Subject: Murphy’s Laws (Page 57)

The probability of meeting someone you know increases dramatically when you are with someone you don't want to be seen with.

If you knew what you were doing you'd probably be bored.

The Cavalry doesn’t always come to the rescue.

A flying particle will seek the nearest eye.

Virtue is its own punishment.

The most important item in an order will no longer be available.

1. Never draw what you can copy.
2. Never copy what you can trace.
3. Never trace what you can cut out and paste down.

There is no job so simple that it cannot be done wrong.

At some time in the life cycle of virtually every organization, its ability to succeed in spite of itself runs out.

In a surplus labor economy, the squeaking wheel does not get the grease; it gets replaced.

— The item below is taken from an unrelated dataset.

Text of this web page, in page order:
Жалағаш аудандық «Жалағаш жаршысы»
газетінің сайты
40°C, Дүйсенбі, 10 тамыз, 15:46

Left to themselves, things tend to go from bad to worse.

If it tastes good, you can't have it; if it tastes awful, you'd better clean your plate.

If you use a pole saw to saw a limb while standing on an aluminum ladder borrowed from your neighbor, the limb will fall in such a way as to bend the ladder before it knocks you to the ground.

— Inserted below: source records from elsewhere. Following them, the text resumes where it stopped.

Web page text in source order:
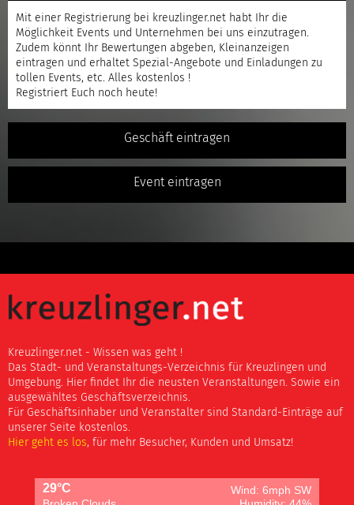
Mit einer Registrierung bei kreuzlinger.net habt Ihr die
Möglichkeit Events und Unternehmen bei uns einzutragen.
Zudem könnt Ihr Bewertungen abgeben, Kleinanzeigen
eintragen und erhaltet Spezial-Angebote und Einladungen zu
tollen Events, etc. Alles kostenlos !
Registriert Euch noch heute!
Geschäft eintragen
Event eintragen
Kreuzlinger.net - Wissen was geht !
Das Stadt- und Veranstaltungs-Verzeichnis für Kreuzlingen und
Umgebung. Hier findet Ihr die neusten Veranstaltungen. Sowie ein
ausgewähltes Geschäftsverzeichnis.
Für Geschäftsinhaber und Veranstalter sind Standard-Einträge auf
unserer Seite kostenlos.
Hier geht es los, für mehr Besucher, Kunden und Umsatz!
29°C
Wind: 6mph SW

The probability of anything happening is in inverse ratio to its desirability.

If you can keep your head when all about you are losing theirs, it’s just possible that you haven’t understood the situation.

Everything happens at the same time with nothing in between.

Life is too short to stuff a mushroom.

If you view your problem closely enough, you will recognize yourself as part of the problem.

A bird in the hand is safer than one overhead.

Incoming fire has the right-of-way.

To promise not to do a thing is the surest way in the world to make a body want to go and do that very thing.